Peripheral blood MSCs: Olivos-Meza et al[97] attempted the first clinical application of polyurethane scaffolds with peripheral blood MSCs in 11 patients with meniscal defects. Patients enrolled in the treated group received a daily subcutaneous injection of 300 μg of G-CSF (Filgrastim) for 3 consecutive days to increase the pool of MSCs in the peripheral blood stream. The author assessed the articular cartilage changes with T2 mapping in the femur and tibia. The tibia values in the treated group increased slightly after 9 mo but returned to their initial values after 12 mo (P > 0.05). In the control group, a marked decrease from 3 mo to 12 mo was observed (P > 0.05). This difference was significantly lower in the control group than in the treated group (P = 0.18). In the femur, a slight increase in the treated group (47.8 ± 3.4) compared with the control group (45.3 ± 4.9) was observed (P > 0.05). The authors concluded that the addition of MSCs did not show any advantage in protecting articular cartilage over acellular scaffolds.
CONCLUSION
Meniscus injuries are common and can lead to rapid degeneration of the knee joint. Due to limited intrinsic healing capacity, current reparative treatments fail to produce long-term improvements, and thus, alternative regenerative strategies, including MSCs and tissue engineering are being tried. Recent preclinical and clinical studies have suggested that MSCs appear to be safe and effective for enhanced meniscal healing. However, the number of studies was limited. Therefore, despite the positive and promising results, there is still no consensus on the ideal cell sources and scaffold manufacturing techniques for meniscus regeneration. Most of the current studies have tried BM-MSCs, S-MSCs, and A-MSCs.
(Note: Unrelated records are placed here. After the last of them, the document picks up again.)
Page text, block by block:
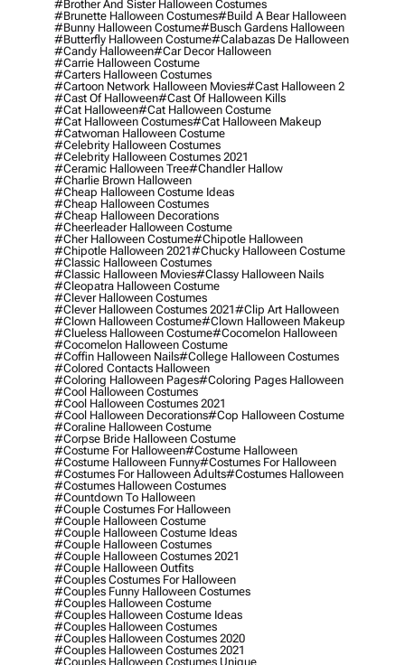
#brother And Sister Halloween Costumes
#brunette Halloween Costumes#build A Bear Halloween
#bunny Halloween Costume#busch Gardens Halloween
#butterfly Halloween Costume#calabazas De Halloween
#candy Halloween#car Decor Halloween
#carrie Halloween Costume
#carters Halloween Costumes
#cartoon Network Halloween Movies#cast Halloween 2
#cast Of Halloween#cast Of Halloween Kills
#cat Halloween#cat Halloween Costume
#cat Halloween Costumes#cat Halloween Makeup
#catwoman Halloween Costume
#celebrity Halloween Costumes
#celebrity Halloween Costumes 2021
#ceramic Halloween Tree#chandler Hallow
#charlie Brown Halloween
#cheap Halloween Costume Ideas
#cheap Halloween Costumes
#cheap Halloween Decorations
#cheerleader Halloween Costume
#cher Halloween Costume#chipotle Halloween
#chipotle Halloween 2021#chucky Halloween Costume
#classic Halloween Costumes
#classic Halloween Movies#classy Halloween Nails
#cleopatra Halloween Costume
#clever Halloween Costumes
#clever Halloween Costumes 2021#clip Art Halloween
#clown Halloween Costume#clown Halloween Makeup
#clueless Halloween Costume#cocomelon Halloween
#cocomelon Halloween Costume
#coffin Halloween Nails#college Halloween Costumes
#colored Contacts Halloween
#coloring Halloween Pages#coloring Pages Halloween
#cool Halloween Costumes
#cool Halloween Costumes 2021
#cool Halloween Decorations#cop Halloween Costume
#coraline Halloween Costume
#corpse Bride Halloween Costume
#costume For Halloween#costume Halloween
#costume Halloween Funny#costumes For Halloween
#costumes For Halloween Adults#costumes Halloween
#costumes Halloween Costumes
#countdown To Halloween
#couple Costumes For Halloween
#couple Halloween Costume
#couple Halloween Costume Ideas
#couple Halloween Costumes
#couple Halloween Costumes 2021
#couple Halloween Outfits
#couples Costumes For Halloween
#couples Funny Halloween Costumes
#couples Halloween Costume
#couples Halloween Costume Ideas
#couples Halloween Costumes
#couples Halloween Costumes 2020
#couples Halloween Costumes 2021
#couples Halloween Costumes Unique
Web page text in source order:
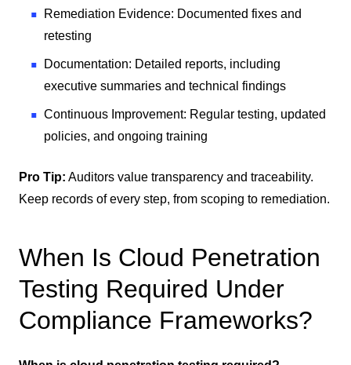
Remediation Evidence: Documented fixes and
retesting
Documentation: Detailed reports, including
executive summaries and technical findings
Continuous Improvement: Regular testing, updated
policies, and ongoing training
Pro Tip: Auditors value transparency and traceability.
Keep records of every step, from scoping to remediation.
When Is Cloud Penetration
Testing Required Under
Compliance Frameworks?
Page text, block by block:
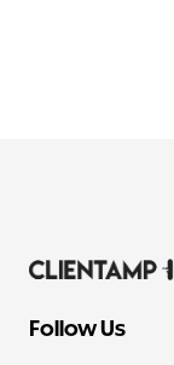
Follow Us
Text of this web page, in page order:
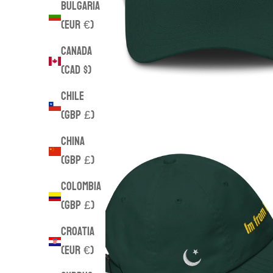
Bulgaria
(EUR €)
Canada
(CAD $)
Chile
(GBP £)
China
(GBP £)
Colombia
(GBP £)
Croatia
(EUR €)
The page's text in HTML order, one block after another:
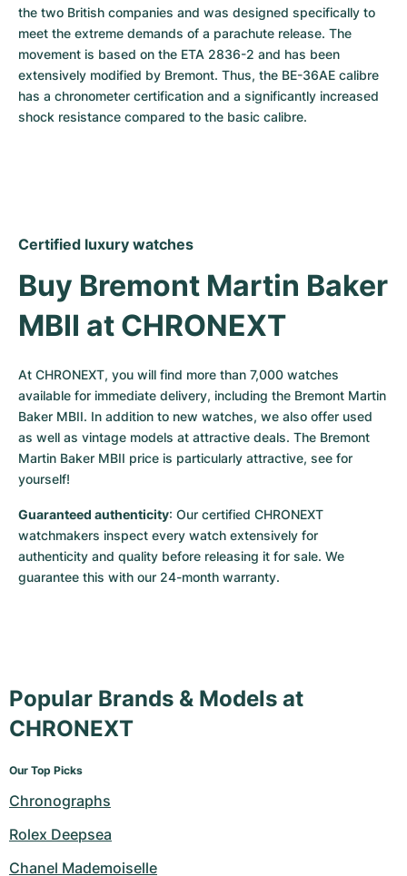
the two British companies and was designed specifically to
meet the extreme demands of a parachute release. The
movement is based on the ETA 2836-2 and has been
extensively modified by Bremont. Thus, the BE-36AE calibre
has a chronometer certification and a significantly increased
shock resistance compared to the basic calibre.
Certified luxury watches
Buy Bremont Martin Baker
MBII at CHRONEXT
At CHRONEXT, you will find more than 7,000 watches
available for immediate delivery, including the Bremont Martin
Baker MBII. In addition to new watches, we also offer used
as well as vintage models at attractive deals. The Bremont
Martin Baker MBII price is particularly attractive, see for
yourself!
Guaranteed authenticity: Our certified CHRONEXT
watchmakers inspect every watch extensively for
authenticity and quality before releasing it for sale. We
guarantee this with our 24-month warranty.
Popular Brands & Models at
CHRONEXT
Our Top Picks
Chronographs
Rolex Deepsea
Chanel Mademoiselle
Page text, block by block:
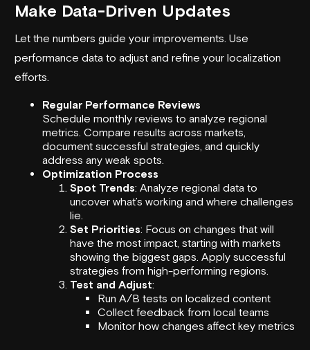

To identify proper cell sources and optimize their clinical application, further investigations of multiple cell source types, including meniscal cells and MSCs derived from other tissues, are necessary. In terms of tissue engineering, the application of various scaffolds should be validated based on their long-term efficacy and safety. Considering the complexity of the structure and function of the meniscus, further anatomical and biomechanical investigations are necessary to manufacture successful scaffolds. Although many preclinical studies have shown positive and promising results, only a few clinical studies have been conducted with a limited number of patients and a short follow-up period. Further advancements in future clinical studies with many patients, long-term follow-up, various cell sources, and proper control groups could validate the safety and efficacy of MSC application in clinical settings to enhance meniscal healing and slow or delay the progression of knee OA.